Money managers have demanded better terms on a spate of deals this week. Just today, Del Frisco Restaurant Group had to pay up when it borrowed a $310 million loan, agreeing to get just 95 cents from lenders for every dollar of debt it ultimately has to pay back, one of the steepest discounts seen this year. And underwriters have had to "flex," or boost rates, on 15% of the leveraged loan deals they were syndicating to lure investors through Thursday, data compiled by Bloomberg show. That's the worst since 2015, when oil prices were nosediving and credit markets broadly sold off as they braced for Fed tightening.
The market is still strong by many measures, but cracks may be developing in one of the best performing fixed-income markets in the U.S. this year. The pipeline of loans linked to acquisitions for syndication after the Sept. 3 Labor Day holiday is about twice the size of last year's, with about $27 billion of loans teed up as of last week, so supply is likely to be strong.
Some money managers are waking up to the fact that credit risk is relatively high for all kinds of corporate debt now, said Mike Collins, senior investment officer at PGIM Fixed Income, which manages $717 billion. PGIM is an arm of Prudential Financial Inc.
"More speculative businesses are being financed in the loan market, high-yield bond market, and investment-grade market for that matter," Collins said. "Markets are rightly pushing back on riskier transactions."
With the Federal Reserve hiking rates, money managers have piled into investments like loans, which pay higher interest as central banks tighten, and into bundles of loans known as collateralized loan obligations. That demand has lifted the size of the U.S. leveraged loan market to around $1.3 trillion — now larger than the high-yield bond market — and spurred some companies to take out loans instead of selling bonds.

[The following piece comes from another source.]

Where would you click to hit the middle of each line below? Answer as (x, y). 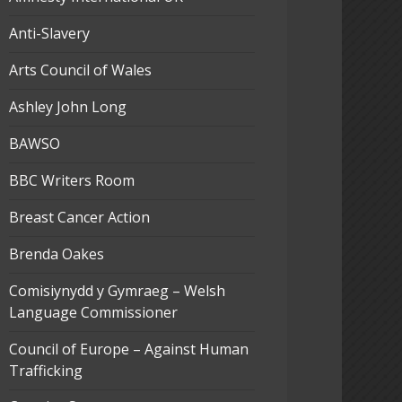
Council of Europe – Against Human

"Companies that really should be coming to the high-yield market and issuing at 6, 7, 8% yields are going to the loan market because the financing is much cheaper there," Gershon Distenfeld, co-head of fixed income at AllianceBernstein LP, said on Bloomberg TV.
Reversing Trend?
That trend may reverse as the Fed shows signs of being closer to the end of its rate hiking process, said Matt Toms, chief investment officer of fixed income at Voya Investment Management.